> _What is needed_
Pictures do not belong in the copy; retype the records below exactly.

> _Listed records_
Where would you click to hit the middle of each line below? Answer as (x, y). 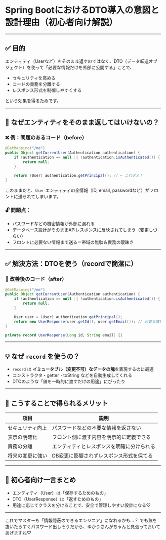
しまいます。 (48, 196)
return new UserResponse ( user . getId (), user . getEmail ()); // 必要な (85, 322)
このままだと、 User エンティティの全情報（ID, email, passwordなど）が (77, 190)
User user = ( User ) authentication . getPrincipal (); (68, 317)
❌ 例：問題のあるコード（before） (46, 138)
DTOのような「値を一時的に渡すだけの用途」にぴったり (69, 381)
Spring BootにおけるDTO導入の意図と (82, 10)
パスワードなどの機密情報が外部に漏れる (53, 223)

> _Output for this exercise_
Where would you click to hit the middle of each line below? Answer as (x, y). 
しまいます。 (48, 196)
return new UserResponse ( user . getId (), user . getEmail ()); // 必要な (85, 322)
このままだと、 User エンティティの全情報（ID, email, passwordなど）が (77, 190)
User user = ( User ) authentication . getPrincipal (); (68, 317)
❌ 例：問題のあるコード（before） (46, 138)
DTOのような「値を一時的に渡すだけの用途」にぴったり (69, 381)
Spring BootにおけるDTO導入の意図と (82, 10)
パスワードなどの機密情報が外部に漏れる (53, 223)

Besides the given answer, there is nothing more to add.